* The task: When you reach the line containing "1.200,00 EUR (KDV Dahil)" in the entries below, begin reproducing lines exactly, and stop once the line containing "eYangınMarket: Yangın Algılama" is done.

(Stored data entries)
------------------------------------

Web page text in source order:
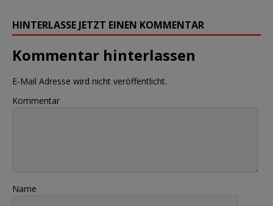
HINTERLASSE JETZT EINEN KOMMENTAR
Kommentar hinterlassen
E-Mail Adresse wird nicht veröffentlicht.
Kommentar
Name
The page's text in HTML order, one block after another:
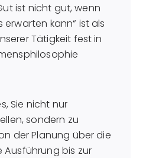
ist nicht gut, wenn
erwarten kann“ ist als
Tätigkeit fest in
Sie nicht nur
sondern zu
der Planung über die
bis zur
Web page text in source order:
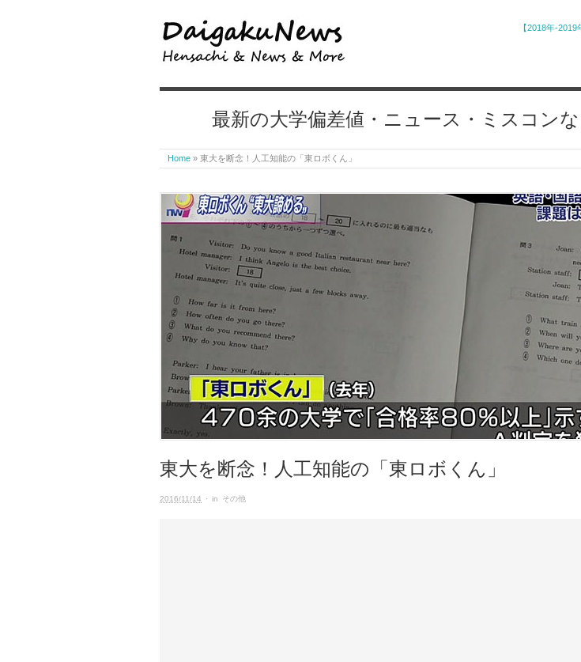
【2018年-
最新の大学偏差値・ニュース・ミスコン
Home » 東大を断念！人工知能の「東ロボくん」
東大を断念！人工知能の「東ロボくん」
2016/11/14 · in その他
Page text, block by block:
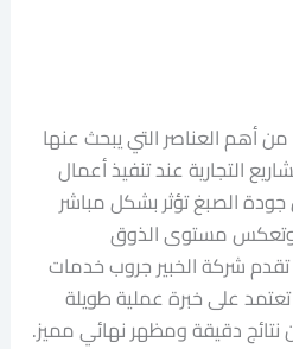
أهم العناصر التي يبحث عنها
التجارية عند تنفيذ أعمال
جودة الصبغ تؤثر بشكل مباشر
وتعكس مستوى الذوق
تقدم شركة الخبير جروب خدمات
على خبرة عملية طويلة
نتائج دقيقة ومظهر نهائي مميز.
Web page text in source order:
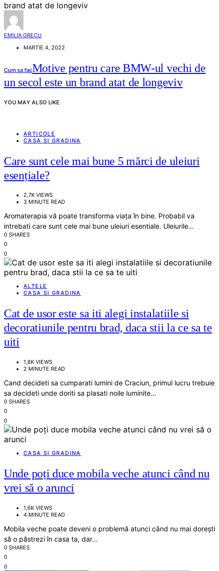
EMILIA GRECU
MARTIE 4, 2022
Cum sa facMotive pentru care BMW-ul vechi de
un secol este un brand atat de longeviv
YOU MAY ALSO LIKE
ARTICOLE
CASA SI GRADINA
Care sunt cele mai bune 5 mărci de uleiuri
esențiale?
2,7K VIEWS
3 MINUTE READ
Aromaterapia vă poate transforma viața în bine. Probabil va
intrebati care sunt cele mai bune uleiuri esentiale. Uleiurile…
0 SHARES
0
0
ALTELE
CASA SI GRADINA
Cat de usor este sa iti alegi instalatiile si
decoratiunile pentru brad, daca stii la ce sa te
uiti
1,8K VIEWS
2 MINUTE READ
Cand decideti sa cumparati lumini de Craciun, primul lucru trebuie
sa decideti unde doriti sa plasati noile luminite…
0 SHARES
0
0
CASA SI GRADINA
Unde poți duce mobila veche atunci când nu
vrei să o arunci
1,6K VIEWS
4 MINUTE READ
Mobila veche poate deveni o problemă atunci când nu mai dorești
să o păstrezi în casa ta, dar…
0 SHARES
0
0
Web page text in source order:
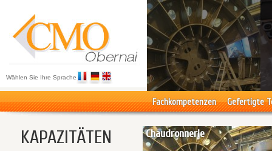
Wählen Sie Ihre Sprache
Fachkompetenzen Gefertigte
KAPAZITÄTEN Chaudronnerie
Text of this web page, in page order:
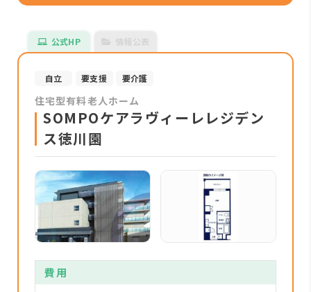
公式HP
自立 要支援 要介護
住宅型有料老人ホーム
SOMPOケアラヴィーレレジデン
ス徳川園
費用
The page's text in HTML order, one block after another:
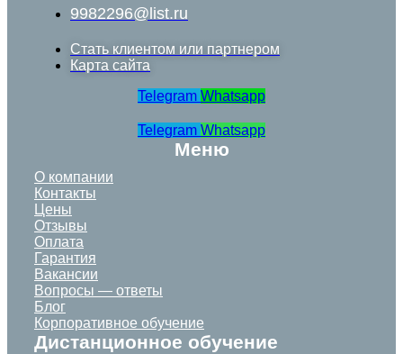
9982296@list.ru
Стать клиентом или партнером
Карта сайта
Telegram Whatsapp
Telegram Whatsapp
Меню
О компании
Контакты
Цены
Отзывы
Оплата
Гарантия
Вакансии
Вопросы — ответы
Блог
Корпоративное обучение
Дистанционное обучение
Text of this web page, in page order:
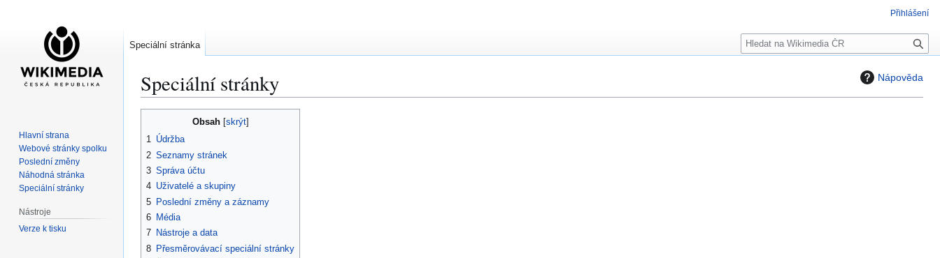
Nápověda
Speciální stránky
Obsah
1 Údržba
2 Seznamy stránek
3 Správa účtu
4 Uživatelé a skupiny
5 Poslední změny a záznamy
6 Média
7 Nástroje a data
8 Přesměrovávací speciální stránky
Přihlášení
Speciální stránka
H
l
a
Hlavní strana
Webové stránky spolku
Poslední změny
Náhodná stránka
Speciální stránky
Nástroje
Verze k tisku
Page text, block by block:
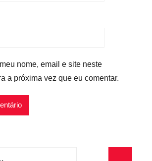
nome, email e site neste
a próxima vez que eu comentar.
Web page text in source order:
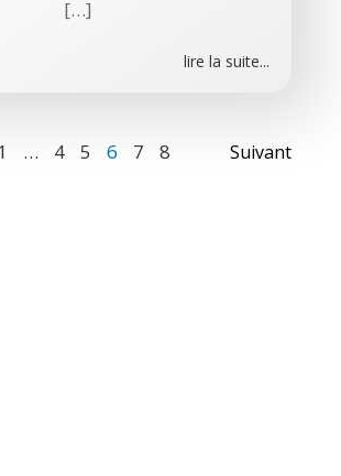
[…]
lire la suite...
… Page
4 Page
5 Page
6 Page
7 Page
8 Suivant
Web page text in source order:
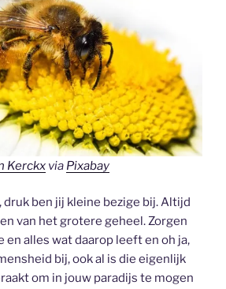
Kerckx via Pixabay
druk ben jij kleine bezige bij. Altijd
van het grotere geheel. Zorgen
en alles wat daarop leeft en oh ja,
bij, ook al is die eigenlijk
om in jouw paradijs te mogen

------------------------------------

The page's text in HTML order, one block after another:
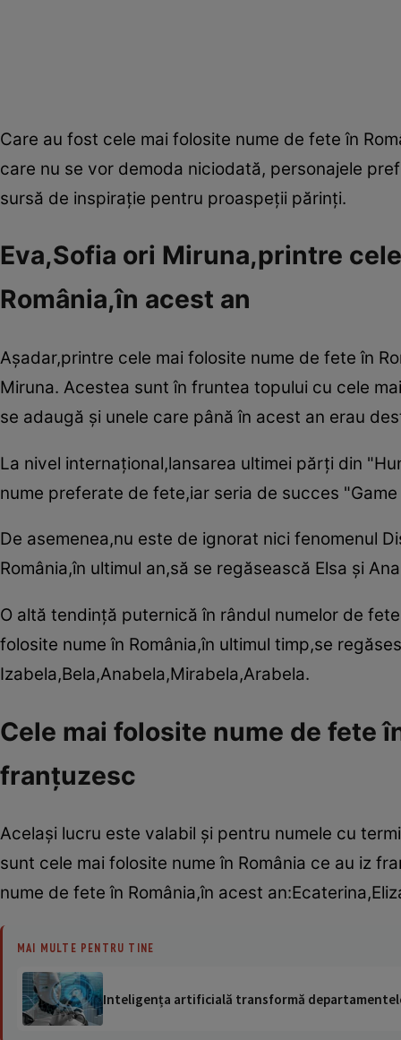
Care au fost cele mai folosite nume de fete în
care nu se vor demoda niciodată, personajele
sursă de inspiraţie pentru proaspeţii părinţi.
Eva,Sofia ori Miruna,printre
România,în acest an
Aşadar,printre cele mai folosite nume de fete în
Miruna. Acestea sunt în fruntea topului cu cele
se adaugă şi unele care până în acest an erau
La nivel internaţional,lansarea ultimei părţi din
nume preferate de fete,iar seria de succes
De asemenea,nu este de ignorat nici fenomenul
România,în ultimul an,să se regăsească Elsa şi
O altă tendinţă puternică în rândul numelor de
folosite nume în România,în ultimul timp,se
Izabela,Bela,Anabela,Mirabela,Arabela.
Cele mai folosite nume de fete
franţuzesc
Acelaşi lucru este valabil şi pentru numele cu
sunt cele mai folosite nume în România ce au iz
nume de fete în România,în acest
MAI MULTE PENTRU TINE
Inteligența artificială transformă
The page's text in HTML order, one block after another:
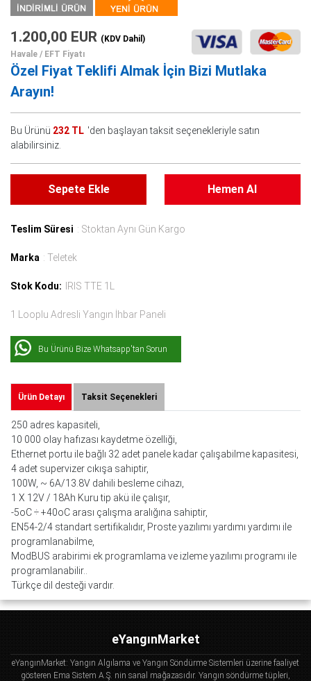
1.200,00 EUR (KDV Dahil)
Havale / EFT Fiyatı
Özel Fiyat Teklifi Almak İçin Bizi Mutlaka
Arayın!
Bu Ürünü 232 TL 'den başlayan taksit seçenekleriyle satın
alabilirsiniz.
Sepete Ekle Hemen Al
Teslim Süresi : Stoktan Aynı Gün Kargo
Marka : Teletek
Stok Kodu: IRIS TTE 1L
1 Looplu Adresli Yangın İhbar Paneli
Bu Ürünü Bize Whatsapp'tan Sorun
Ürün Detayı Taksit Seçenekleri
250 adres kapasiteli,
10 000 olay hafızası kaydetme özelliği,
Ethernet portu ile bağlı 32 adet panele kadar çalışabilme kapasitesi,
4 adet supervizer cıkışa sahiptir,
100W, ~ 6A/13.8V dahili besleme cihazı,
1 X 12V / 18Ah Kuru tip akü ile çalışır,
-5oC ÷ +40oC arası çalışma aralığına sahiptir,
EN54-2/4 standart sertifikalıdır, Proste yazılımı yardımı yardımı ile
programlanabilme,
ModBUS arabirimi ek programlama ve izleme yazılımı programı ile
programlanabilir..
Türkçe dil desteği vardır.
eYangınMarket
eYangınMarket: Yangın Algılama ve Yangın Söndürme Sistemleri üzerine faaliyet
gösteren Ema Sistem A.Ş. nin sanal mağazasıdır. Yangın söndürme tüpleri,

------------------------------------

* Response below:
1.200,00 EUR (KDV Dahil)
Havale / EFT Fiyatı
Özel Fiyat Teklifi Almak İçin Bizi Mutlaka
Arayın!
Bu Ürünü 232 TL 'den başlayan taksit seçenekleriyle satın
alabilirsiniz.
Sepete Ekle Hemen Al
Teslim Süresi : Stoktan Aynı Gün Kargo
Marka : Teletek
Stok Kodu: IRIS TTE 1L
1 Looplu Adresli Yangın İhbar Paneli
Bu Ürünü Bize Whatsapp'tan Sorun
Ürün Detayı Taksit Seçenekleri
250 adres kapasiteli,
10 000 olay hafızası kaydetme özelliği,
Ethernet portu ile bağlı 32 adet panele kadar çalışabilme kapasitesi,
4 adet supervizer cıkışa sahiptir,
100W, ~ 6A/13.8V dahili besleme cihazı,
1 X 12V / 18Ah Kuru tip akü ile çalışır,
-5oC ÷ +40oC arası çalışma aralığına sahiptir,
EN54-2/4 standart sertifikalıdır, Proste yazılımı yardımı yardımı ile
programlanabilme,
ModBUS arabirimi ek programlama ve izleme yazılımı programı ile
programlanabilir..
Türkçe dil desteği vardır.
eYangınMarket
eYangınMarket: Yangın Algılama ve Yangın Söndürme Sistemleri üzerine faaliyet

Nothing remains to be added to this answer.